Task to carry out: Include the line containing "Download PDF" and all lines before it, repeated exactly from the listing below, without pictures.

Entries shown:

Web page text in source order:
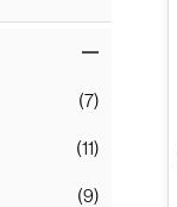
(7)
(11)
(9)
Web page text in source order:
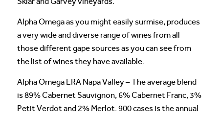
Alpha Omega as you might easily surmise, produces
a very wide and diverse range of wines from all
those different gape sources as you can see from
the list of wines they have available.
Alpha Omega ERA Napa Valley – The average blend
is 89% Cabernet Sauvignon, 6% Cabernet Franc, 3%
Petit Verdot and 2% Merlot. 900 cases is the annual
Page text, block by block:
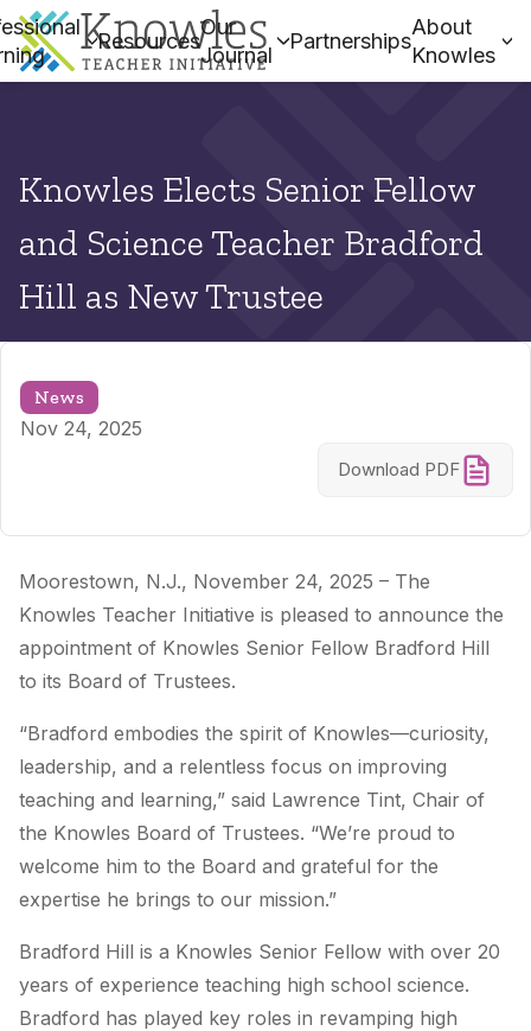
Resources
Our
Journal
Partnerships
About
Knowles
Knowles Elects Senior Fellow
and Science Teacher Bradford
Hill as New Trustee
News
Nov 24, 2025
Download PDF
Moorestown, N.J., November 24, 2025 – The
Knowles Teacher Initiative is pleased to announce the
appointment of Knowles Senior Fellow Bradford Hill
to its Board of Trustees.
“Bradford embodies the spirit of Knowles—curiosity,
leadership, and a relentless focus on improving
teaching and learning,” said Lawrence Tint, Chair of
the Knowles Board of Trustees. “We’re proud to
welcome him to the Board and grateful for the
expertise he brings to our mission.”
Bradford Hill is a Knowles Senior Fellow with over 20
years of experience teaching high school science.
Bradford has played key roles in revamping high
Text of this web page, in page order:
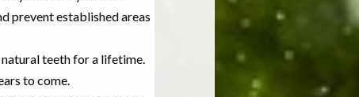
prevent established areas
teeth for a lifetime.
to come.
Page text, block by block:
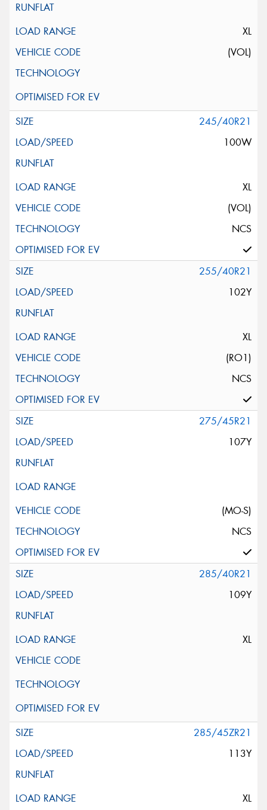
XL
(VOL)
245/40R21
100W
XL
(VOL)
NCS
255/40R21
102Y
XL
(RO1)
NCS
275/45R21
107Y
(MO-S)
NCS
285/40R21
109Y
XL
285/45ZR21
113Y
XL

Written solution:
Web page text in source order:
(7)
(11)
(9)
Web page text in source order:
Alpha Omega as you might easily surmise, produces
a very wide and diverse range of wines from all
those different gape sources as you can see from
the list of wines they have available.
Alpha Omega ERA Napa Valley – The average blend
is 89% Cabernet Sauvignon, 6% Cabernet Franc, 3%
Petit Verdot and 2% Merlot. 900 cases is the annual
Page text, block by block:
Resources
Our
Journal
Partnerships
About
Knowles
Knowles Elects Senior Fellow
and Science Teacher Bradford
Hill as New Trustee
News
Nov 24, 2025
Download PDF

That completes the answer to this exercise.